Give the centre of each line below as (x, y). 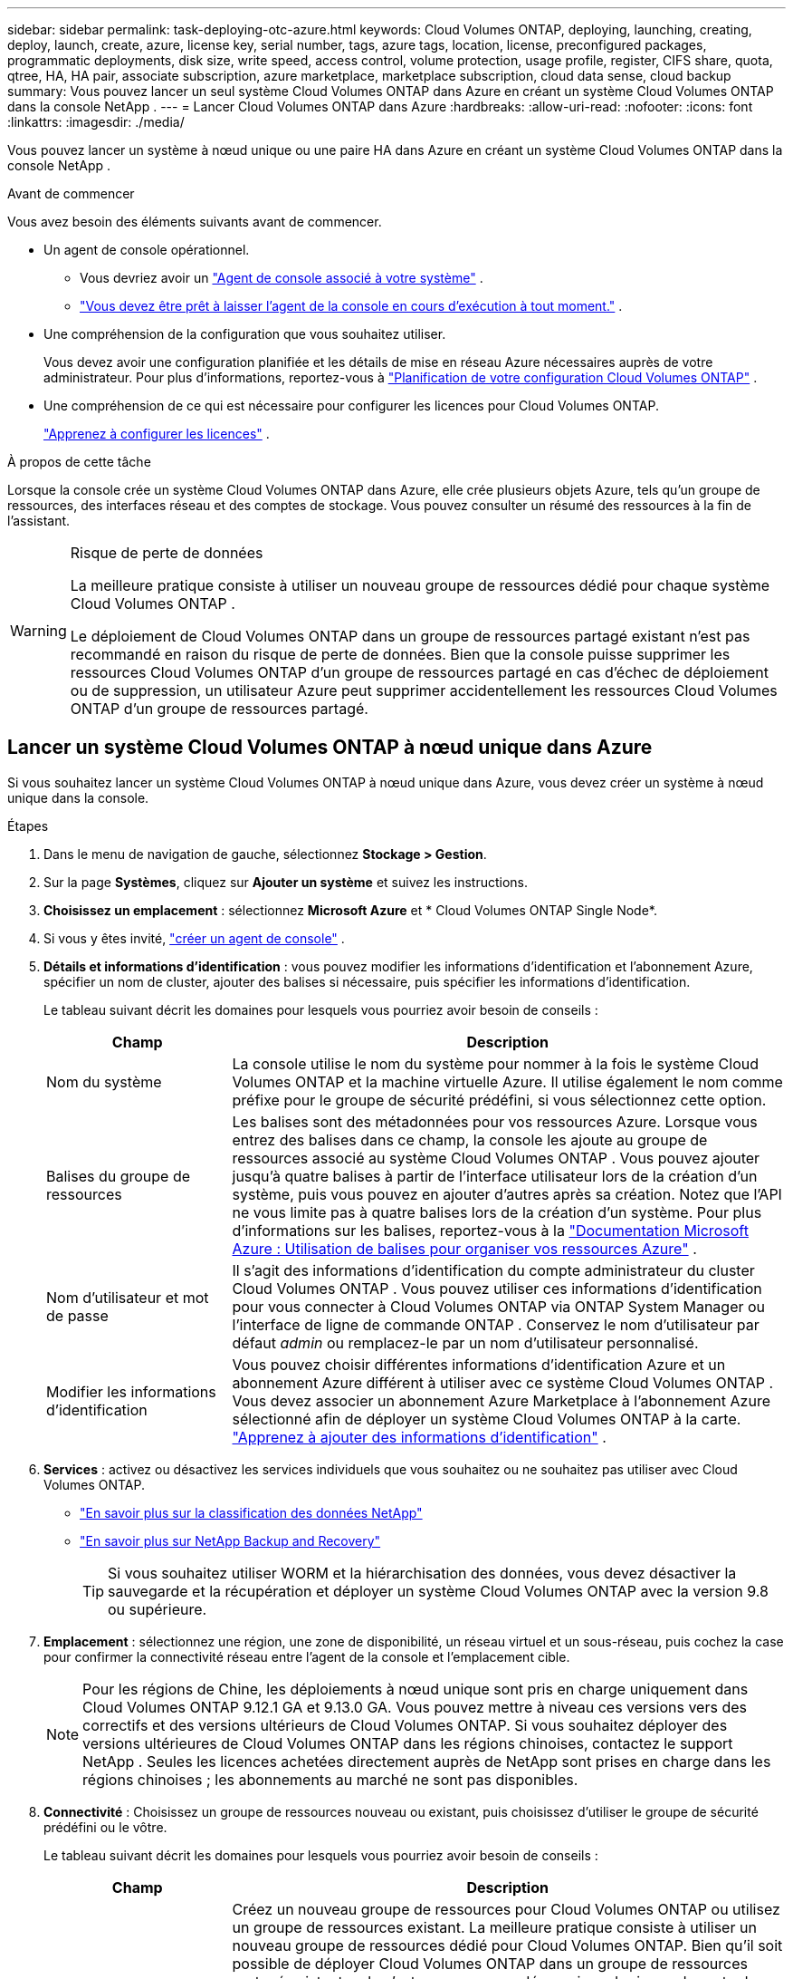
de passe (77, 1315)
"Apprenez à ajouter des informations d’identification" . (419, 1437)
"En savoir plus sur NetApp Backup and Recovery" (230, 1540)
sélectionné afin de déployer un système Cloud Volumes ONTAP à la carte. (487, 1419)
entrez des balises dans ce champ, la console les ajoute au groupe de (470, 1139)
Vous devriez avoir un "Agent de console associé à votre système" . (282, 278)
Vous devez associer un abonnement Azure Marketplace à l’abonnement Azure (501, 1400)
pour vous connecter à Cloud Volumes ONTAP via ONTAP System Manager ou (499, 1306)
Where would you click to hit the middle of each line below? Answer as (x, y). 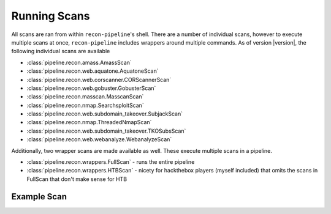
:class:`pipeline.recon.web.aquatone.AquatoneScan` (93, 71)
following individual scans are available (61, 51)
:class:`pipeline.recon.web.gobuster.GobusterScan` (91, 88)
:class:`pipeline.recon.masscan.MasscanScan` (85, 97)
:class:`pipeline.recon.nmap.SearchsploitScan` (85, 105)
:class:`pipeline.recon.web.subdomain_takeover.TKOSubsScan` (106, 131)
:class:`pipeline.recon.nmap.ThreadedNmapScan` (89, 122)
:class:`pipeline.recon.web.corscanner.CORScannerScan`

• [Problem requirements]
From the first line to the last, transcribe the listing exactly; skip the pictures.

• [Answer for this exercise]
Give the centre of each line below as (x, y). 
de passe (77, 1315)
"Apprenez à ajouter des informations d’identification" . (419, 1437)
"En savoir plus sur NetApp Backup and Recovery" (230, 1540)
sélectionné afin de déployer un système Cloud Volumes ONTAP à la carte. (487, 1419)
entrez des balises dans ce champ, la console les ajoute au groupe de (470, 1139)
Vous devriez avoir un "Agent de console associé à votre système" . (282, 278)
Vous devez associer un abonnement Azure Marketplace à l’abonnement Azure (501, 1400)
pour vous connecter à Cloud Volumes ONTAP via ONTAP System Manager ou (499, 1306)
Where would you click to hit the middle of each line below? Answer as (x, y). 
:class:`pipeline.recon.web.aquatone.AquatoneScan` (93, 71)
following individual scans are available (61, 51)
:class:`pipeline.recon.web.gobuster.GobusterScan` (91, 88)
:class:`pipeline.recon.masscan.MasscanScan` (85, 97)
:class:`pipeline.recon.nmap.SearchsploitScan` (85, 105)
:class:`pipeline.recon.web.subdomain_takeover.TKOSubsScan` (106, 131)
:class:`pipeline.recon.nmap.ThreadedNmapScan` (89, 122)
:class:`pipeline.recon.web.corscanner.CORScannerScan`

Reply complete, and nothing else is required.